19 When Should it be Purchased? When purchasing long-term care insurance it is important to make sure you will be able to continue to pay for it and won’t cancel your policy. Although insurance is cheaper when you are younger there is no point in purchasing it until you are sure you will be able to continue to pay for the coverage. If you purchase it at age 45 and can’t afford the policy at age 50 and then get insurance again at age 55, it will be more expensive then when you previously purchased it and the money you spent from age 45 to 50 will seem as though it has gone to waist. As a general rule it is suggested to purchase long-term insurance while in your 50’s before premiums rise too much and before you are likely to be declined as a result of poor health.

20 Types of Long-Term Care Insurance: Indemnity Long-Term Care Insurance: Gives you control on how to manage your benefits. Enables you to get paid out maximum benefits even if that amount was not incurred. Example: Your maximum benefit for the policy is $300 per day in a nursing home, but your bill amount is only $200. The unused $100 is still paid out to the policyholder and can be used for whatever the policyholder wants including bills or even savings. Reimbursement Long-Term Care Insurance: Conventional form. If you do not use the maximum benefit amount your policy is reimbursed for the remaining amount, which can be used for future claims. Example: Your maximum benefit for the policy is $300 per day in a nursing home, but your bill amount is only $200. The unused $100 can then be used for future claims.

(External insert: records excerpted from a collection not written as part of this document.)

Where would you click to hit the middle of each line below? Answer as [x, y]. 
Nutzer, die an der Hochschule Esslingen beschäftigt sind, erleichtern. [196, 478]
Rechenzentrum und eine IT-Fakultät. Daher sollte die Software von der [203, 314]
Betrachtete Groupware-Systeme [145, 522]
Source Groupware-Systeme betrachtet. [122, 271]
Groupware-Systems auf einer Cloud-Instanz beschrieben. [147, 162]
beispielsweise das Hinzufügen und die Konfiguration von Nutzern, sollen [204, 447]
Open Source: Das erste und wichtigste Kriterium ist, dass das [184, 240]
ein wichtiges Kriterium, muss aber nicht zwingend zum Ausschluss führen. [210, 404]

21 Types of Long-Term Care Insurance: Partnership Long-Term Care Insurance: Form of collaboration between the state and the insurance company. If you use up your coverage this type of policy allows you to qualify for Medicaid without the usual low asset criteria. Example: You use up your coverage amount for your long-term care policy but you still have $500,000 in assets and are afraid to lose this money. With this type of policy you will still qualify for Medicaid coverage even though you have more than the usual $2,000 or less in assets needed to apply for coverage.

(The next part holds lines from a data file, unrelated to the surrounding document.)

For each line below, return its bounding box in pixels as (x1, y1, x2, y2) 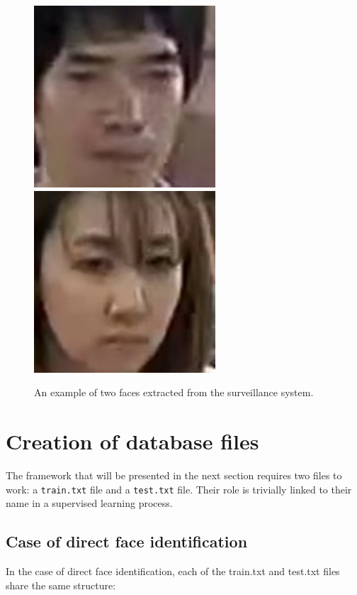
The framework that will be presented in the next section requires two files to (6, 467, 342, 482)
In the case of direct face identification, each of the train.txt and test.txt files (6, 563, 340, 578)
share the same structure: (6, 577, 116, 592)
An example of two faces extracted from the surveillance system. (34, 385, 314, 400)
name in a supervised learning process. (6, 496, 173, 511)
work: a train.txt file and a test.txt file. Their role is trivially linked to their (6, 481, 352, 496)
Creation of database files (6, 426, 259, 455)
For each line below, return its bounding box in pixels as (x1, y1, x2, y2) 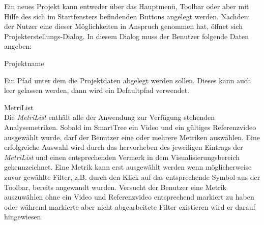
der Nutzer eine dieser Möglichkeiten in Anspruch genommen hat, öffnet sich (4, 21, 243, 31)
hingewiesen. (4, 211, 43, 222)
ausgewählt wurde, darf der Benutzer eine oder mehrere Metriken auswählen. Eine (4, 132, 260, 142)
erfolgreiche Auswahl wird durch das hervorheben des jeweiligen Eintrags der (4, 142, 243, 152)
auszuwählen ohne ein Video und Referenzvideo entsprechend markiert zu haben (4, 191, 254, 202)
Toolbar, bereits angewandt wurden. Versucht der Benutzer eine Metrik (4, 181, 226, 192)
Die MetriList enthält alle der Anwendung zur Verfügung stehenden (4, 112, 215, 122)
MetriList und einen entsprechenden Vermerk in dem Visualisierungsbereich (4, 151, 240, 162)

22 Do your Research: When purchasing or considering purchasing long-term care insurance it is important to closely analyze your specific circumstances and the different types and plans available to you so that you are best able to pick the plan for you. It is important to remember when purchasing long-term care insurance that you will likely carry the policy for the rest of your life making this a very important purchases; carefully examine your options and fully research prices.